Sampling and Filtering Data for ISO8041 Compliance and Human Body Vibration Data Weighting

Various human body vibration measurements and assessments are defined in the ISO2631, ISO5349, ISO6954 standards and also in the EEC vibration directive 2002/44/EC. These assessments are based on the analysis of acceleration data that has been weighted (filtered) with appropriate vibration weighting values. The data must be in units of m/sec2.

The vibration weighting values are defined in ISO8041:2005. Basically they are a set of filters that must be applied to the acceleration data in order to make evaluations and assessments on the effects of vibration on humans. They are defined as a set of weighting classes. Each class is associated with particular measurement directions, measurement positions and assessment type.

A selection of defined weighting classes are shown in Table 1. The directions are orientated such that the x direction is positive back to chest, the y direction is positive right side to left side and the z direction is positive from feet to head.

Weight Class Description
Wb Weighting for vertical whole body vibration (seat z direction): ISO2631-4
Wc Weighting for vertical whole body vibration (seat back z direction): ISO2631-4
Wd Weighting for horizontal whole body vibration (seat surface x and y directions): ISO2631-1
We Weighting for rotational whole body vibration: ISO2631-1
Wf Weighting for vertical whole body vibration (z direction motion sickness): ISO2631-1
Wh Weighting for hand arm vibration (all directions): ISO5349-1
Wk Weighting for vertical whole body vibration (z direction): ISO2631-1
Wj Weighting for vertical head vibration (x direction recumbent ): ISO2631-1
Wm Weighting for whole body vibration in buildings (all directions): ISO2631-2 and ship vibration measurements (all directions): ISO6954

Table 1

The vibration weighting is applied by initially pre-filtering the data with a band pass filter between a lower frequency, f1 and an upper frequency, f2 as defined in Table 2. The appropriate weighting functions are then applied to the resulting band filtered data.

Vibration Weight Class Lower Frequency f1 Hz Upper Frequency f2 Hz ISO8041 Compliant Minimum Sample Rate (Samples/sec)
Wb 0.4 100 900
Wc 0.4 100 900
Wd 0.4 100 900
We 0.4 100 900
Wh 6.3 1259 11331
Wf 0.08 0.63 6
Wj 0.4 100 900
Wk 0.4 100 900
Wm 0.79 100 900

Table 2

Strict ISO8041 Compliance

ISO8041:2005 specifies that the acceleration data must be sampled at an adequate rate for the appropriate vibration weight class filter to be applied. In order to achieve strict ISO8041:2005 compliance the minimum adequate sample rate must be at least nine times the relevant low pass pre-filter cut off frequency, f2. As shown in Table 2 the minimum ISO8041 compliant sample rate is 900 samples/second (9*f2 = 9*100) for all vibration weight classes with the exception of class Wf where it is 6 samples/second (9*0.63) and class Wh where it is 11331 samples/second (9*1259).

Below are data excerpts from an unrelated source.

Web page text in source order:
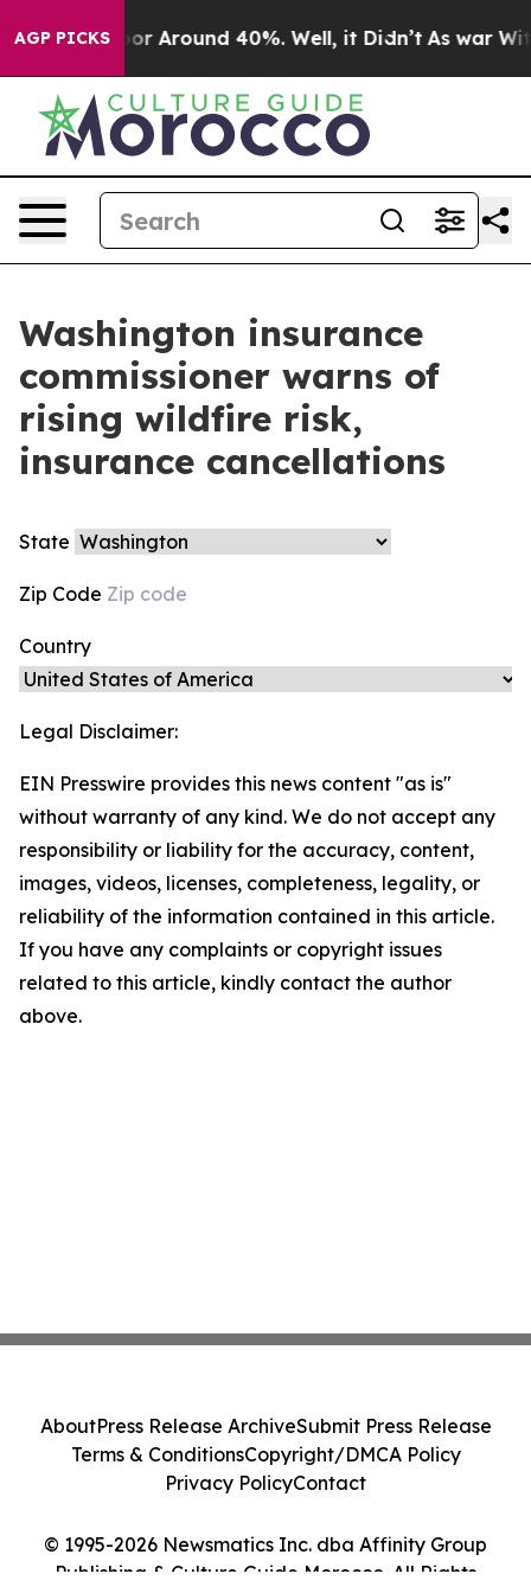
AGP PICKSa Floor Around 40%. Well, it Didn’t As war
Washington insurance
commissioner warns of
rising wildfire risk,
insurance cancellations
State
Zip Code
Country
Legal Disclaimer:
EIN Presswire provides this news content "as is"
without warranty of any kind. We do not accept any
responsibility or liability for the accuracy, content,
images, videos, licenses, completeness, legality, or
reliability of the information contained in this article.
If you have any complaints or copyright issues
related to this article, kindly contact the author
above.
© 1995-2026 Newsmatics Inc. dba Affinity Group
Publishing & Culture Guide Morocco. All Rights
AboutPress Release ArchiveSubmit Press Release
Terms & ConditionsCopyright/DMCA Policy
Privacy PolicyContact

The DATS software provides a particular function to perform the vibration weighting for a specified vibration weight class. In addition, DATS also provides a package to generate vibration assessment reports compliant with ISO2631-1, ISO2631-2, ISO2631-4, ISO5349 and ISO6954.

An example seat surface acceleration is shown below in Figures 1 and 2. Figure 1 shows the raw acceleration data and Figure 2 shows the acceleration after the appropriate ISO8041 compliant vibration weighting has been applied. In this example the data is seat surface data in the X direction so the appropriate vibration weight class is the Wd filter.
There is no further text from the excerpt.